■ THE TASK:
The required output is the exact run of lines below that opens at the line with "est mise à jour" and closes at the line with "trouvée pour la".

____ DATA PROVIDED

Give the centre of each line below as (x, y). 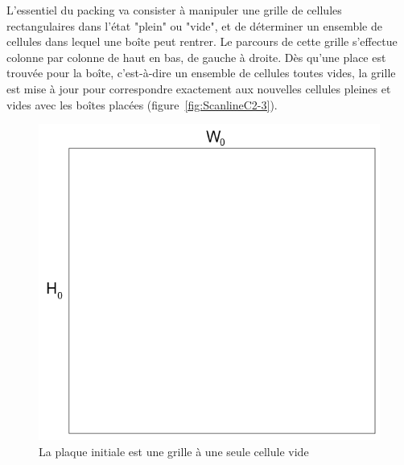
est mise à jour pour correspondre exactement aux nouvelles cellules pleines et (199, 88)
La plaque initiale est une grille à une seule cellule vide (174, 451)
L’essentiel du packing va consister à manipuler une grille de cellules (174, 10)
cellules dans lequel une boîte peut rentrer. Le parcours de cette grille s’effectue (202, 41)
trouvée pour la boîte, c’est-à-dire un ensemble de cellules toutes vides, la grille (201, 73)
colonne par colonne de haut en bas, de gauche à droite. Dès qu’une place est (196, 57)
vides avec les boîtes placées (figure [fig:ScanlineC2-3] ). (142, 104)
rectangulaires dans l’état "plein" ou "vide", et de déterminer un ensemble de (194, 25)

________
____ DATA PROVIDED

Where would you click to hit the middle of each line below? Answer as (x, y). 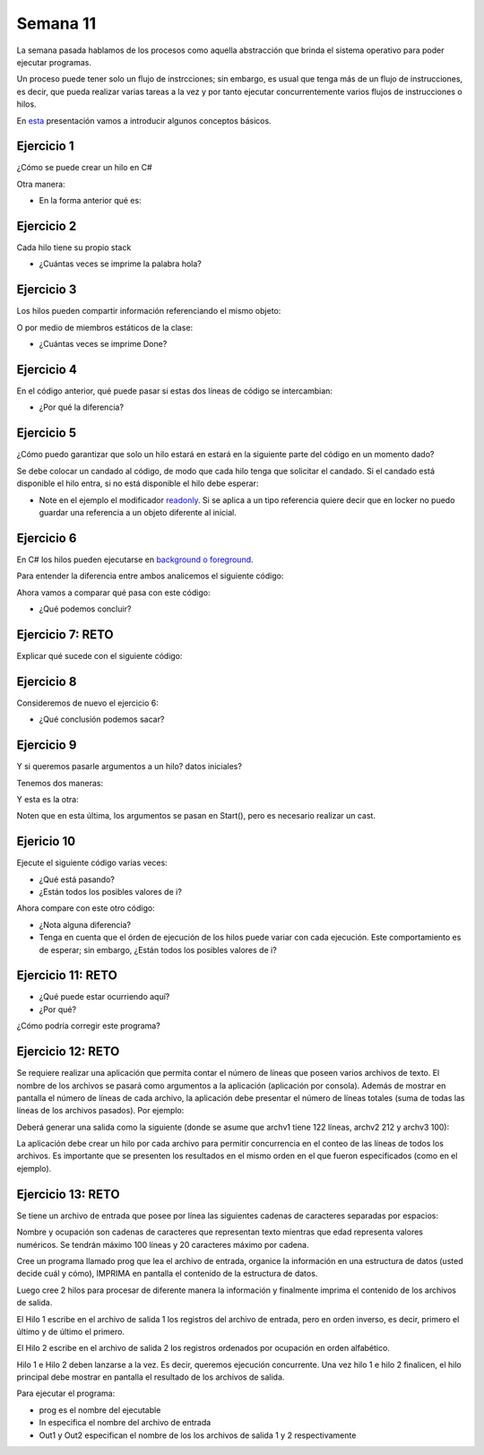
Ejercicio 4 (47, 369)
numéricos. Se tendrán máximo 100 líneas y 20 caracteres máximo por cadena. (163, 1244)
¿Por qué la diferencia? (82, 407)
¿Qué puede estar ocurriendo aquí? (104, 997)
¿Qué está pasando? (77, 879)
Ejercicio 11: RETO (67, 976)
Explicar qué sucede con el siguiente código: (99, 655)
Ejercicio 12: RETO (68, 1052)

________

■ ANSWER FOR THE TASK:
est mise à jour pour correspondre exactement aux nouvelles cellules pleines et (199, 88)
La plaque initiale est une grille à une seule cellule vide (174, 451)
L’essentiel du packing va consister à manipuler une grille de cellules (174, 10)
cellules dans lequel une boîte peut rentrer. Le parcours de cette grille s’effectue (202, 41)
trouvée pour la boîte, c’est-à-dire un ensemble de cellules toutes vides, la grille (201, 73)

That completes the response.